The output does indeed look a bit fishy. Unfortunately there are no other examples I'm aware of that does this.

What is the output of the call to gds.beta.pipeline.linkPrediction.train? Do the scores seem resonable at that point in the pipeline?

It looks like you're leaving out some node labels from your projection: fruit, ele, shoe, clothe. Should these perhaps share a node label instead? That should then also be included in the projection?

Apart from that the code looks ok to me. But it's very noisy to train a model on such a small graph, so hard to predict what you're going to get.

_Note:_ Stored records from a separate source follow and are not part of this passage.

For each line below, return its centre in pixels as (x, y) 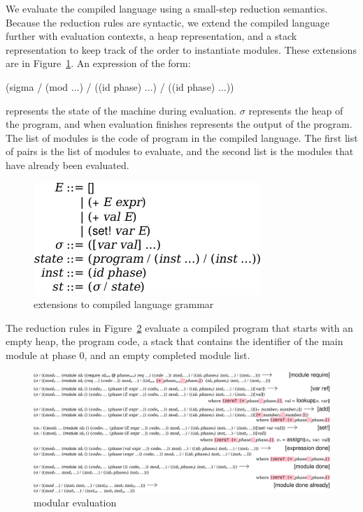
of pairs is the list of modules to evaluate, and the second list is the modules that (180, 151)
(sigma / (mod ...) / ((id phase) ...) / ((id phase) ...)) (120, 86)
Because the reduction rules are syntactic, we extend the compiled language (168, 22)
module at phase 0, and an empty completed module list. (128, 354)
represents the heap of (296, 110)
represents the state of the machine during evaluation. (121, 110)
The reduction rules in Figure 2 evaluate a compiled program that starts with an (179, 327)
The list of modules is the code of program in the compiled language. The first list (182, 137)
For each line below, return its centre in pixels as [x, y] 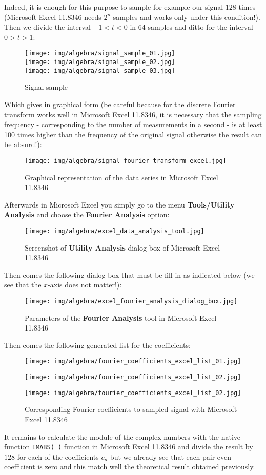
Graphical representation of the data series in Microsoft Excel [121, 177]
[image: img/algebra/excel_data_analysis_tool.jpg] [115, 231]
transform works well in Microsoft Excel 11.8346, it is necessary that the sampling [133, 114]
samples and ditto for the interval [200, 27]
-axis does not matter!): [85, 285]
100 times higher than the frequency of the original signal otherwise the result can [133, 134]
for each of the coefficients [58, 456]
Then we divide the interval [47, 27]
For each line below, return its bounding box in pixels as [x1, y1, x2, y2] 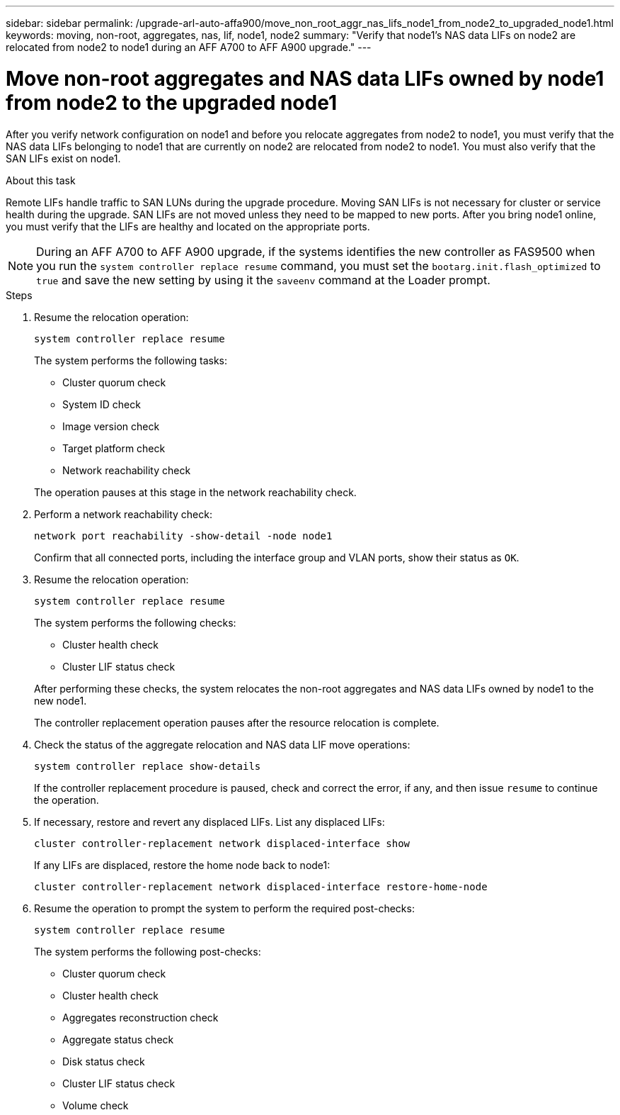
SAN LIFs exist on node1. [6, 152, 121, 164]
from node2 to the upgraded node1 [6, 90, 337, 115]
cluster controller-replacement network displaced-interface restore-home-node [34, 880, 488, 892]
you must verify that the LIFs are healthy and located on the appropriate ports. [6, 220, 370, 232]
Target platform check [62, 442, 166, 454]
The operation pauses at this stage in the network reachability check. [34, 486, 357, 498]
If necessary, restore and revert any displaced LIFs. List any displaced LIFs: [34, 815, 385, 828]
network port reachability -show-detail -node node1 [34, 530, 333, 542]
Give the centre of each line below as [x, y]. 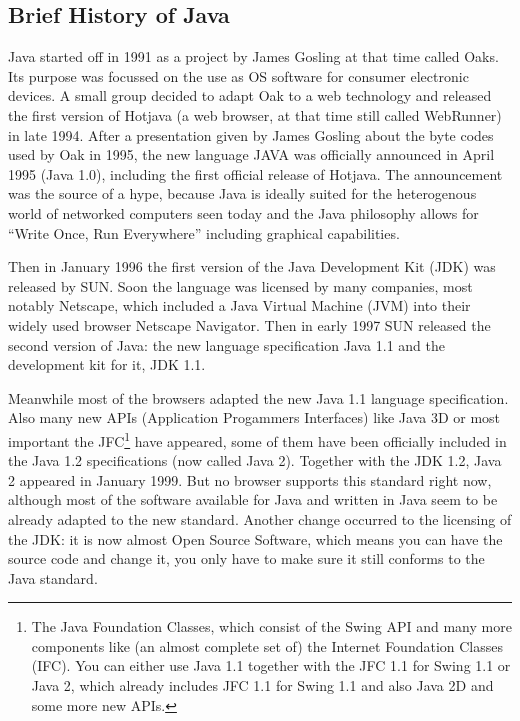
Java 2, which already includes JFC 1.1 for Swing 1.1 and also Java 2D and [262, 685]
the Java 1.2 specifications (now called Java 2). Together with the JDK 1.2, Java [255, 460]
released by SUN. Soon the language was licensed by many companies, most [240, 285]
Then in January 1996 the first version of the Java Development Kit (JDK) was [252, 266]
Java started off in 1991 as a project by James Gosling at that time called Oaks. [253, 56]
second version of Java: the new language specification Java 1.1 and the [226, 344]
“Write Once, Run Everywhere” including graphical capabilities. [204, 232]
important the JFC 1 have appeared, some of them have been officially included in [257, 439]
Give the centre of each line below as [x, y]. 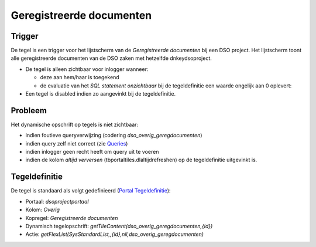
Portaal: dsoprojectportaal [57, 201]
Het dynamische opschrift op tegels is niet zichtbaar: [75, 124]
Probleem [29, 111]
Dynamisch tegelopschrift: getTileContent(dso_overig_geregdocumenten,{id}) [119, 226]
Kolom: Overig [43, 210]
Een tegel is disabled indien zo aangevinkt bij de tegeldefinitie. [100, 94]
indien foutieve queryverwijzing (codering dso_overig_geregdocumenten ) [114, 136]
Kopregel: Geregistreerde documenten [72, 218]

To see if you can get interesting scores, here are some things to experiment with:

  • Use a different training method, like logistic regression or random forest
  • Try different parameters for the MLP
  • Try using fewer features for the pipeline, maybe only 'embedding'
  • Experiment with different default values for age and price

Below is output of gds.beta.pipeline.linkPrediction.train.

I have tried another dataset( the Hetionet dataset), but the answer is still all 0.49999.
Is there something I haven't noticed?
Thank you!

Hi again @alanwtmec,

So the train output looks reasonable, that's good.

It's concerning that you get strange scores also on the other dataset.

Is there something I haven't noticed?

I cannot see anything more than what I mentioned in my last post. Did you try any of the things I suggested as experiments? I wonder if there's something fishy going on with the MLP implementation.